### EXERCISE AIM
The required output is a number: how many lines of the data below include the string "would".

### SUPPLIED INFORMATION
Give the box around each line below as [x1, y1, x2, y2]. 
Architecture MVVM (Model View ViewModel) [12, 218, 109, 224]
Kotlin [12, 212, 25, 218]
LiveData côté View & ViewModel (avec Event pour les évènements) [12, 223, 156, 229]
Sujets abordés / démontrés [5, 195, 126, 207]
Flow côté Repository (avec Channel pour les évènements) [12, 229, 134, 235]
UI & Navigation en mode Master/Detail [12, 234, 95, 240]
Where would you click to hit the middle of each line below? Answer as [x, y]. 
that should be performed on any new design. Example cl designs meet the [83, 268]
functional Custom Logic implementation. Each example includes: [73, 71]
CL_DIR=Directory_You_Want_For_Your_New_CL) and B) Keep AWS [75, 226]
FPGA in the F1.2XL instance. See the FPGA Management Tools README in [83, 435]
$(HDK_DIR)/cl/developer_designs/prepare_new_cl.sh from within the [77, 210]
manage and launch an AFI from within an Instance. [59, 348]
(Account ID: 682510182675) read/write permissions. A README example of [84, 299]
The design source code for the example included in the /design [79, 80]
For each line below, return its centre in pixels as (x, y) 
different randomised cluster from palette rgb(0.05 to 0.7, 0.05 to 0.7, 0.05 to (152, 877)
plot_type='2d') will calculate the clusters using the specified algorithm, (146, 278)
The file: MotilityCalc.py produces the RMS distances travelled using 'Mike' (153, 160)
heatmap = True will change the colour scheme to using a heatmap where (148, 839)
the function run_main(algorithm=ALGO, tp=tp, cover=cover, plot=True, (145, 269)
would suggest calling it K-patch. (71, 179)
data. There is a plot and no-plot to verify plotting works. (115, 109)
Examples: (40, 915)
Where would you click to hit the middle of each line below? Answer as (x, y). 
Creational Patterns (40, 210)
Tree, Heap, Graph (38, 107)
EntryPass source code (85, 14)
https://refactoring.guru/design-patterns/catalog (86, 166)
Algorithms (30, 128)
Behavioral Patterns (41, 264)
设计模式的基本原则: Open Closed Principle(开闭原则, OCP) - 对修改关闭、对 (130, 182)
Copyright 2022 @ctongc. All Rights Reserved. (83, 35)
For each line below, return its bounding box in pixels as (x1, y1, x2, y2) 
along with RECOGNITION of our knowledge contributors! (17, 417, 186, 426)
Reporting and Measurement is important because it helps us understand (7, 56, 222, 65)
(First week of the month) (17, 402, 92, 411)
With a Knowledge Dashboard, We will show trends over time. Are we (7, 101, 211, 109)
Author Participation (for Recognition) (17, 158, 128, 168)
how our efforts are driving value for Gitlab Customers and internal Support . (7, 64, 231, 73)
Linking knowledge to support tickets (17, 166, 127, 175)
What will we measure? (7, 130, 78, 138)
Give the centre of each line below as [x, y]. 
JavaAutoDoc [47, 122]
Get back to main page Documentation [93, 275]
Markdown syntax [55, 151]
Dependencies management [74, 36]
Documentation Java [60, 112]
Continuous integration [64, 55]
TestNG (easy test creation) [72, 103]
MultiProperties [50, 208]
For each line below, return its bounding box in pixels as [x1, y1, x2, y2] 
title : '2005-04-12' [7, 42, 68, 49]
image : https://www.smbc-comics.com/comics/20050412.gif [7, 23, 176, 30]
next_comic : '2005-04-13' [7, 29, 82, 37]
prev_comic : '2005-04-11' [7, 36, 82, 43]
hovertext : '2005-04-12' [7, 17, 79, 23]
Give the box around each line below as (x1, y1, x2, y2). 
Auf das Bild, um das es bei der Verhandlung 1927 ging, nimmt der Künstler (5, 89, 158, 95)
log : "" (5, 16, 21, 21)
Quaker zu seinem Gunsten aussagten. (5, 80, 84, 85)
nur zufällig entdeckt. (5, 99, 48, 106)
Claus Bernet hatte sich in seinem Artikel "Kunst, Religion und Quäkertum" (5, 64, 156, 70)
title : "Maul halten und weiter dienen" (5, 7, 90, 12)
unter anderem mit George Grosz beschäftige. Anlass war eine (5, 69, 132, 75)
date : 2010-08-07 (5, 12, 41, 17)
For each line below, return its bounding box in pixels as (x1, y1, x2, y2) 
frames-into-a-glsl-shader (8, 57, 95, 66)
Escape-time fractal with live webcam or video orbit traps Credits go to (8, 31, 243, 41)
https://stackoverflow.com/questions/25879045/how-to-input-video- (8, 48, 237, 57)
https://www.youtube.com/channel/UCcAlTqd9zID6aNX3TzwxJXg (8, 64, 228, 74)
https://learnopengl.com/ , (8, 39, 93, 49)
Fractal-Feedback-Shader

### EXERCISE RESPONSE
3